Tag Archive | blog tour

My Education Continues

Between grade school, college, law school, and paralegal school (not in that order), I have spent 20 years with my butt in a classroom, supposedly to learn something (sadly, in some cases, the lesson was how bad the teacher was). I think I’ve had enough formal education at this point, but as one goes through life, especially taking on new endeavors, the learning process continues. As noted (and verifiable), I am highly educated. However, that doesn’t mean I know everything. If I did, I would have done better than third place on Jeopardy, June 3, 2010. (Also verifiable)

images

This is what I feel I need right now.

As it is, I have two people who want to punch me in the throat and kick my ass. With good cause.

We are working on a blog tour to promote my next book, “At Last,” the sequel to “These Foolish Things.” I use “we” in the loosest sense because I’m just hanging back throwing monkey wrenches into the works. Not intentionally, but still…

experience mistakes Oscar Wilde

Yup.

1) When you ask someone how to do something or what she thinks you should do TAKE NOTES. Take lots of notes, take too many notes, take detailed notes. That way, you can remember what the experienced person told you  to do when you go to do the task. This is the Information Age. Ignorance should be punishable.

In my case, it’s setting the optimal date range for this blog tour. It’s for MY benefit, okay? People are rounding up bloggers and Facebook folk to help ME. For 10 days, blogs that sign up are going to be posting information about MY book in order to interest THEIR followers into buying MY book. Therefore, it would be prudent to schedule things so that participating bloggers have time to read the book and possibly concoct a review. This requires some patience.

Have you met me? Patience is someone else’s virtue.

So now, the author who is helping me is aggravated because I didn’t take enough notes and chose 10 days too early in the process. The blog tour operator (who had started a sign-up with the dates I chose) now has to go back and redo the scheduling, possibly irritating the bloggers.

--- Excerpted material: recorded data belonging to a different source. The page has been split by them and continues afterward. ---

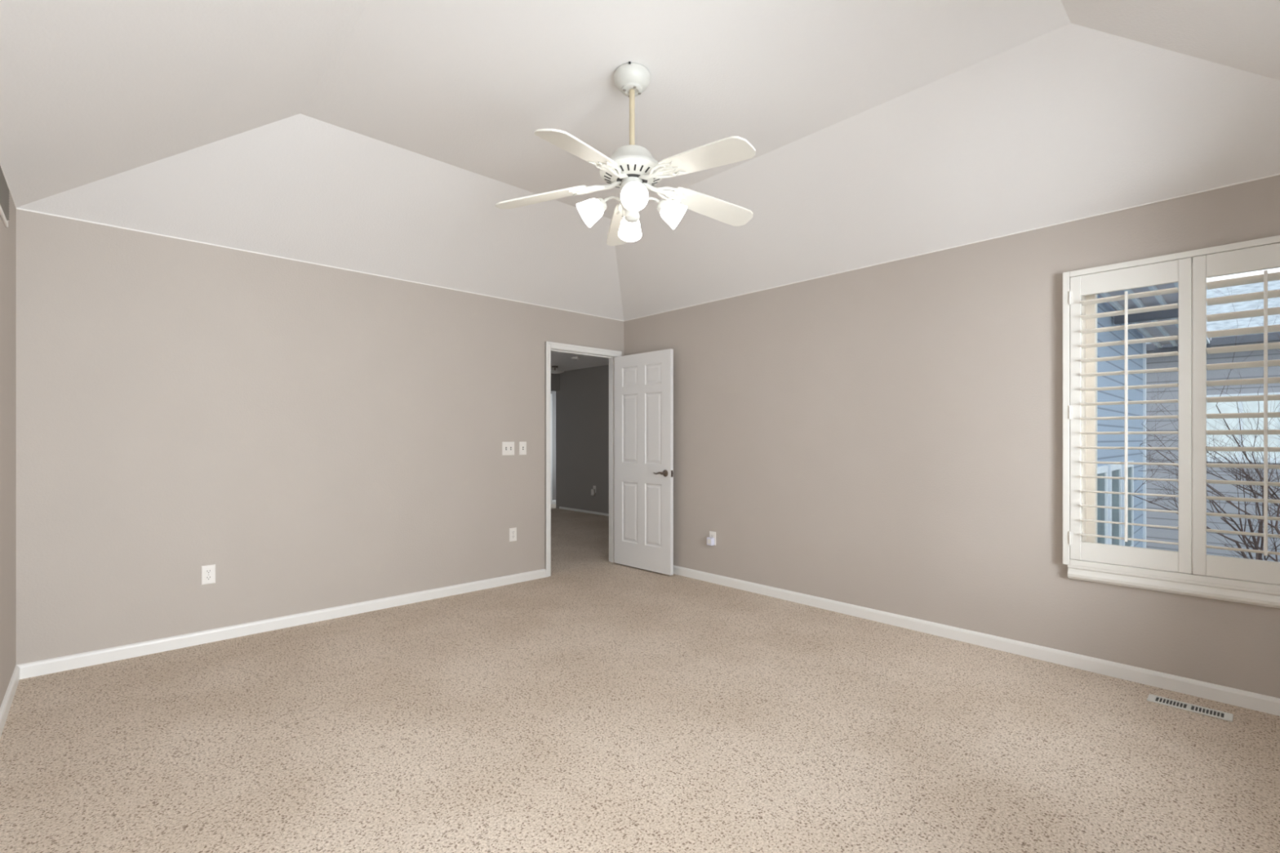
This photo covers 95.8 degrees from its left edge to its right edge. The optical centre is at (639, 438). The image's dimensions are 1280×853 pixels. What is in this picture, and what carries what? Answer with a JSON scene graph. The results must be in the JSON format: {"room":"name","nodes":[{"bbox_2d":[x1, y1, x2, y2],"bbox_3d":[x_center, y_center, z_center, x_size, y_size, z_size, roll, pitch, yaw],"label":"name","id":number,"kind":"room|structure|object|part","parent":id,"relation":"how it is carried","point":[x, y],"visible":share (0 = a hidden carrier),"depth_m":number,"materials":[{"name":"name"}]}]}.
{"room":"empty bedroom","nodes":[
{"label":"empty bedroom","id":0,"kind":"room"},
{"bbox_2d":[0,191,16,706],"bbox_3d":[-1.543,0.024,1.074,0.160,2.440,5.100,0,0,-43],"label":"wall","id":1,"kind":"structure","parent":0,"point":[7,235],"depth_m":2.70,"materials":[{"name":"beige paint"}]},
{"bbox_2d":[0,164,9,227],"bbox_3d":[-2.764,-1.066,2.507,0.014,0.190,0.420,0,0,-43],"label":"air vent","id":2,"kind":"object","parent":1,"relation":"in","point":[4,190],"visible":1,"depth_m":2.53,"materials":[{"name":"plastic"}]},
{"bbox_2d":[0,665,19,737],"bbox_3d":[-1.530,1.206,1.187,0.014,0.076,4.926,0,0,-43],"label":"baseboard","id":3,"kind":"structure","parent":1,"relation":"attached to","point":[6,705],"depth_m":2.66,"materials":[{"name":"white wood"}]},
{"bbox_2d":[16,208,623,664],"bbox_3d":[-1.734,0.024,4.467,4.517,2.440,0.115,0,0,-43],"label":"wall","id":4,"kind":"structure","parent":0,"point":[318,437],"depth_m":3.67,"materials":[{"name":"beige paint"}]},
{"bbox_2d":[201,564,215,585],"bbox_3d":[-2.638,0.830,3.537,0.070,0.115,0.008,0,0,-43],"label":"wall outlet","id":5,"kind":"object","parent":4,"relation":"attached to","point":[208,572],"visible":1,"depth_m":3.53,"materials":[{"name":"white plastic"}]},
{"bbox_2d":[204,575,212,580],"bbox_3d":[-2.637,0.850,3.535,0.034,0.028,0.003,0,0,-43],"label":"receptacle","id":6,"kind":"object","parent":5,"relation":"attached to","point":[206,577],"depth_m":3.53,"materials":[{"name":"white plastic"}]},
{"bbox_2d":[204,568,212,573],"bbox_3d":[-2.637,0.810,3.535,0.034,0.028,0.003,0,0,-43],"label":"receptacle","id":7,"kind":"object","parent":5,"relation":"attached to","point":[206,571],"depth_m":3.53,"materials":[{"name":"white plastic"}]},
{"bbox_2d":[16,568,546,679],"bbox_3d":[-2.036,1.206,4.096,3.250,0.076,0.014,0,0,-43],"label":"baseboard","id":8,"kind":"structure","parent":4,"relation":"attached to","point":[47,666],"depth_m":3.67,"materials":[{"name":"white wood"}]},
{"bbox_2d":[502,441,514,455],"bbox_3d":[-1.123,0.082,4.948,0.116,0.115,0.018,0,0,-43],"label":"light switch","id":9,"kind":"object","parent":4,"relation":"attached to","point":[508,447],"visible":1,"depth_m":4.95,"materials":[{"name":"white plastic"}]},
{"bbox_2d":[509,527,516,542],"bbox_3d":[-1.093,0.824,4.982,0.070,0.115,0.008,0,0,-43],"label":"wall outlet","id":10,"kind":"object","parent":4,"relation":"attached to","point":[513,531],"visible":1,"depth_m":4.98,"materials":[{"name":"white plastic"}]},
{"bbox_2d":[519,441,526,454],"bbox_3d":[-1.018,0.082,5.045,0.070,0.115,0.018,0,0,-43],"label":"light switch","id":11,"kind":"object","parent":4,"relation":"attached to","point":[522,445],"visible":1,"depth_m":5.05,"materials":[{"name":"white plastic"}]},
{"bbox_2d":[545,341,622,577],"bbox_3d":[-0.563,0.183,5.562,0.904,2.122,0.151,0,0,-43],"label":"trim","id":12,"kind":"structure","parent":4,"relation":"attached to","point":[549,346],"depth_m":5.43,"materials":[{"name":"white wood"}]},
{"bbox_2d":[0,161,1279,321],"bbox_3d":[-0.007,-1.192,2.621,4.197,0.007,4.940,0,0,-43],"label":"trim","id":13,"kind":"structure","parent":4,"relation":"attached to","point":[1278,174],"depth_m":3.53,"materials":[{"name":"white paint"}]},
{"bbox_2d":[551,391,555,500],"bbox_3d":[-2.082,0.024,10.691,2.600,2.440,0.120,0,0,-43],"label":"wall","id":14,"kind":"structure","parent":0,"point":[553,393],"depth_m":11.02,"materials":[{"name":"grey paint"}]},
{"bbox_2d":[551,393,552,504],"bbox_3d":[-1.999,0.194,10.676,0.900,2.100,0.015,0,0,-43],"label":"trim","id":15,"kind":"structure","parent":14,"relation":"attached to","point":[551,393],"depth_m":10.97,"materials":[{"name":"white wood"}]},
{"bbox_2d":[551,373,559,508],"bbox_3d":[-2.500,0.024,9.396,4.980,2.440,0.120,0,0,-43],"label":"wall","id":16,"kind":"structure","parent":0,"point":[555,378],"depth_m":10.34,"materials":[{"name":"grey paint"}]},
{"bbox_2d":[560,364,608,513],"bbox_3d":[-0.017,0.024,8.894,0.120,2.440,4.005,0,0,-43],"label":"wall","id":17,"kind":"structure","parent":0,"point":[584,392],"depth_m":9.78,"materials":[{"name":"grey paint"}]},
{"bbox_2d":[559,506,608,515],"bbox_3d":[-0.071,1.225,8.854,0.014,0.038,3.990,0,0,-43],"label":"baseboard","id":18,"kind":"structure","parent":17,"relation":"attached to","point":[561,508],"depth_m":9.76,"materials":[{"name":"white wood"}]},
{"bbox_3d":[-0.756,0.834,9.590,0.008,0.115,0.070,0,0,-43],"label":"wall outlet","id":19,"kind":"object","parent":17,"relation":"attached to","visible":0},
{"bbox_2d":[591,488,595,495],"bbox_3d":[-0.775,0.884,9.571,0.044,0.100,0.064,0,0,-43],"label":"plug","id":20,"kind":"object","parent":19,"relation":"attached to","point":[593,491],"visible":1,"depth_m":9.55,"materials":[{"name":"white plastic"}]},
{"bbox_2d":[0,0,1279,371],"bbox_3d":[-0.609,-1.525,5.577,7.677,0.658,10.400,0,0,-43],"label":"ceiling","id":21,"kind":"structure","parent":0,"point":[385,138],"depth_m":2.78,"materials":[{"name":"white paint"}]},
{"bbox_2d":[551,365,564,373],"bbox_3d":[-1.399,-1.137,9.522,0.300,0.118,0.300,0,0,-43],"label":"ceiling light","id":22,"kind":"object","parent":21,"relation":"attached to","point":[554,371],"visible":0.85,"depth_m":9.47,"materials":[{"name":"silver metal"}]},
{"bbox_3d":[-1.399,-1.095,9.522,0.300,0.035,0.300,0,0,-43],"label":"lamp shade","id":23,"kind":"part","parent":22,"relation":"part of","materials":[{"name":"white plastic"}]},
{"bbox_2d":[571,356,580,359],"bbox_3d":[-0.941,-1.176,8.476,0.136,0.040,0.136,0,0,-43],"label":"smoke detector","id":24,"kind":"object","parent":21,"relation":"attached to","point":[572,357],"visible":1,"depth_m":8.43,"materials":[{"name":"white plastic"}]},
{"bbox_2d":[494,62,755,245],"bbox_3d":[-0.058,-1.305,2.649,1.235,0.698,1.228,0,0,0],"label":"ceiling fan","id":25,"kind":"object","parent":21,"relation":"hanging from","point":[632,168],"visible":1,"depth_m":2.57,"materials":[{"name":"white metal"}]},
{"bbox_3d":[-0.455,-1.123,2.696,0.441,0.083,0.138,0,0,9],"label":"blade","id":26,"kind":"part","parent":25,"relation":"part of","materials":[{"name":"white wood"}]},
{"bbox_3d":[-0.239,-1.123,2.244,0.138,0.083,0.441,0,0,27],"label":"blade","id":27,"kind":"part","parent":25,"relation":"part of","materials":[{"name":"white wood"}]},
{"bbox_3d":[-0.223,-1.018,2.606,0.129,0.125,0.116,0,0,0],"label":"lamp shade","id":28,"kind":"part","parent":25,"relation":"part of","materials":[{"name":"white glass"}]},
{"bbox_3d":[-0.122,-1.080,2.614,0.099,0.036,0.013,0,0,-4],"label":"lamp arm","id":29,"kind":"part","parent":25,"relation":"part of","materials":[{"name":"white metal"}]},
{"bbox_3d":[-0.092,-1.123,3.042,0.138,0.083,0.441,0,0,-9],"label":"blade","id":30,"kind":"part","parent":25,"relation":"part of","materials":[{"name":"white wood"}]},
{"bbox_3d":[-0.049,-1.018,2.806,0.116,0.125,0.129,0,0,0],"label":"lamp shade","id":31,"kind":"part","parent":25,"relation":"part of","materials":[{"name":"white glass"}]},
{"bbox_3d":[-0.025,-1.035,2.449,0.050,0.060,0.070,0,0,0],"label":"bulb","id":32,"kind":"part","parent":25,"relation":"part of","materials":[{"name":"white glass"}]},
{"bbox_3d":[-0.023,-1.018,2.432,0.116,0.125,0.129,0,0,0],"label":"lamp shade","id":33,"kind":"part","parent":25,"relation":"part of","materials":[{"name":"white glass"}]},
{"bbox_3d":[0.050,-1.080,2.624,0.099,0.036,0.013,0,0,-4],"label":"lamp arm","id":34,"kind":"part","parent":25,"relation":"part of","materials":[{"name":"white metal"}]},
{"bbox_3d":[0.151,-1.018,2.632,0.129,0.125,0.116,0,0,0],"label":"lamp shade","id":35,"kind":"part","parent":25,"relation":"part of","materials":[{"name":"white glass"}]},
{"bbox_3d":[0.258,-1.123,2.310,0.441,0.083,0.138,0,0,45],"label":"blade","id":36,"kind":"part","parent":25,"relation":"part of","materials":[{"name":"white wood"}]},
{"bbox_3d":[0.349,-1.123,2.803,0.441,0.083,0.138,0,0,-27],"label":"blade","id":37,"kind":"part","parent":25,"relation":"part of","materials":[{"name":"white wood"}]},
{"bbox_2d":[0,504,1279,852],"bbox_3d":[-0.614,1.304,5.641,7.757,0.120,10.500,0,0,-43],"label":"floor","id":38,"kind":"structure","parent":0,"point":[611,707],"depth_m":2.38,"materials":[{"name":"beige carpet"}]},
{"bbox_2d":[1146,693,1233,721],"bbox_3d":[2.537,1.240,2.673,0.088,0.007,0.285,0,0,-43],"label":"floor vent","id":39,"kind":"object","parent":38,"relation":"in","point":[1173,703],"visible":1,"depth_m":2.67,"materials":[{"name":"white metal"}]},
{"bbox_2d":[623,174,1279,697],"bbox_3d":[1.638,0.024,4.051,0.160,2.440,5.100,0,0,-43],"label":"wall","id":40,"kind":"structure","parent":0,"point":[886,437],"depth_m":3.70,"materials":[{"name":"beige paint"}]},
{"bbox_2d":[614,348,673,575],"bbox_3d":[0.022,0.209,5.490,0.153,2.040,0.774,0,0,-45],"label":"door","id":41,"kind":"structure","parent":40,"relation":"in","point":[644,381],"depth_m":5.44,"materials":[{"name":"white wood"}]},
{"bbox_3d":[0.182,0.312,5.261,0.059,0.064,0.146,0,0,-45],"label":"handle","id":42,"kind":"part","parent":41,"relation":"part of","materials":[{"name":"silver metal"}]},
{"bbox_2d":[709,531,715,545],"bbox_3d":[0.628,0.860,5.008,0.008,0.115,0.070,0,0,-43],"label":"wall outlet","id":43,"kind":"object","parent":40,"relation":"attached to","point":[712,534],"visible":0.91,"depth_m":5.00,"materials":[{"name":"white plastic"}]},
{"bbox_2d":[706,537,714,545],"bbox_3d":[0.609,0.884,4.991,0.040,0.066,0.060,0,0,-43],"label":"plug","id":44,"kind":"object","parent":43,"relation":"attached to","point":[710,540],"visible":1,"depth_m":4.97,"materials":[{"name":"white plastic"}]},
{"bbox_2d":[673,564,1279,715],"bbox_3d":[1.520,1.206,4.050,0.014,0.076,4.940,0,0,-43],"label":"baseboard","id":45,"kind":"structure","parent":40,"relation":"attached to","point":[1233,696],"depth_m":3.30,"materials":[{"name":"white wood"}]},
{"bbox_2d":[1062,235,1279,608],"bbox_3d":[2.730,-0.073,2.852,0.200,1.670,1.025,0,0,-43],"label":"window","id":46,"kind":"structure","parent":40,"relation":"in","point":[1258,593],"depth_m":3.09,"materials":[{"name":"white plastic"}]},
{"bbox_2d":[1068,257,1191,573],"bbox_3d":[2.498,-0.112,2.967,0.099,1.526,0.483,0,0,-43],"label":"plantation shutter","id":47,"kind":"object","parent":46,"relation":"attached to","point":[1180,271],"visible":1,"depth_m":2.93,"materials":[{"name":"white wood"}]},
{"bbox_3d":[2.467,-0.113,2.936,0.011,1.271,0.012,0,0,-43],"label":"tilt rod","id":48,"kind":"part","parent":47,"relation":"part of","materials":[{"name":"white wood"}]},
{"bbox_3d":[2.504,-0.822,2.970,0.024,0.107,0.384,0,0,-43],"label":"rail","id":49,"kind":"part","parent":47,"relation":"part of","materials":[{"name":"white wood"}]},
{"bbox_3d":[2.504,0.602,2.970,0.024,0.099,0.384,0,0,-43],"label":"rail","id":50,"kind":"part","parent":47,"relation":"part of","materials":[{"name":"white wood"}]},
{"bbox_3d":[2.780,-0.106,2.899,0.063,1.500,0.872,0,0,-43],"label":"frame","id":51,"kind":"part","parent":46,"relation":"part of","materials":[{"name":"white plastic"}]},
{"bbox_3d":[2.675,0.723,2.796,0.042,0.078,0.988,0,0,-43],"label":"sill","id":52,"kind":"part","parent":46,"relation":"part of","materials":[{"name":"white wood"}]},
{"bbox_2d":[1192,242,1279,584],"bbox_3d":[2.831,-0.112,2.611,0.097,1.526,0.488,0,0,-43],"label":"plantation shutter","id":53,"kind":"object","parent":46,"relation":"attached to","point":[1264,257],"visible":1,"depth_m":2.69,"materials":[{"name":"white wood"}]},
{"bbox_3d":[2.832,-0.822,2.618,0.024,0.107,0.384,0,0,-43],"label":"rail","id":54,"kind":"part","parent":53,"relation":"part of","materials":[{"name":"white wood"}]},
{"bbox_3d":[2.832,0.602,2.618,0.024,0.099,0.384,0,0,-43],"label":"rail","id":55,"kind":"part","parent":53,"relation":"part of","materials":[{"name":"white wood"}]},
{"bbox_3d":[2.796,-0.115,2.585,0.011,1.274,0.012,0,0,-43],"label":"tilt rod","id":56,"kind":"part","parent":53,"relation":"part of","materials":[{"name":"white wood"}]},
{"label":"outside","id":57,"kind":"structure","parent":0,"visible":0},
{"bbox_3d":[23.518,2.744,24.591,59.820,0.200,55.000,0,0,-43],"label":"ground","id":58,"kind":"structure","parent":57,"visible":0},
{"bbox_2d":[1097,294,1146,547],"bbox_3d":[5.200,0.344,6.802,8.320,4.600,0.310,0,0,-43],"label":"house wing","id":59,"kind":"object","parent":58,"relation":"on","point":[1137,394],"visible":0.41,"depth_m":7.76,"materials":[{"name":"blue"}]},
{"bbox_3d":[5.411,0.984,6.817,0.690,1.160,0.008,0,0,-43],"label":"pane","id":60,"kind":"part","parent":59,"relation":"part of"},
{"bbox_3d":[6.178,0.984,7.535,0.690,1.160,0.008,0,0,-43],"label":"pane","id":61,"kind":"part","parent":59,"relation":"part of","materials":[{"name":"grey glass"}]},
{"bbox_3d":[6.963,0.984,8.269,0.740,1.160,0.008,0,0,-43],"label":"pane","id":62,"kind":"part","parent":59,"relation":"part of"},
{"bbox_2d":[1097,282,1211,353],"bbox_3d":[7.114,-1.596,7.888,6.200,0.240,0.720,0,0,-43],"label":"patio cover","id":63,"kind":"object","parent":59,"relation":"attached to","point":[1168,299],"visible":0.42,"depth_m":7.15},
{"bbox_2d":[1132,288,1279,561],"bbox_3d":[7.312,0.331,5.798,3.535,4.645,3.320,0,0,-32],"label":"bare tree","id":64,"kind":"object","parent":58,"relation":"on","point":[1258,556],"visible":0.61,"depth_m":6.29,"materials":[{"name":"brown plant"}]},
{"bbox_2d":[1146,280,1279,561],"bbox_3d":[15.083,-0.606,13.275,9.600,6.500,16.800,0,0,-43],"label":"house","id":65,"kind":"structure","parent":58,"relation":"on","point":[1162,518],"depth_m":11.26,"materials":[{"name":"grey"}]},
{"bbox_3d":[11.438,-0.206,11.009,0.010,1.120,0.990,0,0,-43],"label":"pane","id":66,"kind":"part","parent":65,"relation":"part of","materials":[{"name":"clear glass"}]}
]}

My dad had a houseboat. He loved it. He loved working on it. I forget the circumstances, but one day, he accidentally managed to sever the power line running along the dock and there was no electricity to the docked boats for a while. The other boaters took a vote and decided he was not allowed to use anything more dangerous that a hammer after that.

I am my father’s daughter. (I cut the phone line into the house with a hedge trimmer one day while my mother was on the phone with my sister’s soon-to-be mother-in-law. Had I not taken the hedge trimmer away from him because of the boat dock incident, Dad would have done the cutting 5 minutes later. That’s my story and I’m sticking to it).

lessons experience

2) When you proudly tell someone of an “accomplishment” and his/her first reaction is “You did WHAT?”,  odds are pretty good that you are about to have to undo that “accomplishment”.

When I got the cover art for “At Last,” I was stunned. It is THAT good. (You’ll see on Friday). My author friend advised me to set a “cover reveal” date: you get individuals and bloggers to help you unveil the art. This is where social media like Facebook and Twitter are a huge boon to independent authors. It’s free advertising. Depending on how many followers a blog or Facebook page has, your reach could equal that of a daily newspaper in a mid-sized city without the high cost of buying an ad (You pay the blog tour coordinator, but it’s still less than a one-day one-page ad).

Remember what I said about patience? Yeah, keep that in mind.

Okay, cover reveal date set. But surely, I can post it on my own Facebook page. I don’t have a lot of followers; these are my friends. It’s not going to do any harm. Wrong.

Ayuh; what went up had to come down. And I can’t get one of the “Men In Black” neuralyzers to erase people’s memories of what they’d seen.  There is a pretty good existing equivalent, but I’d be shipping tequila all over the country.  That gets costly.

3) When you are paying people for their experience and expertise, LET THEM DO THEIR JOB. And if you are given an instruction to carry out: DO IT. Yes, I have degrees and diplomas. However, when it comes to promoting a book, I know squat minus. I am learning the truth of that statement.

I didn’t learn to treat cats and dogs with respect until after I’d been scratched and bitten a few times . The scars remind me. I would like to think that the claw and teeth marks I’m earning on this blog tour will serve as reminders on how to do it right for the next one.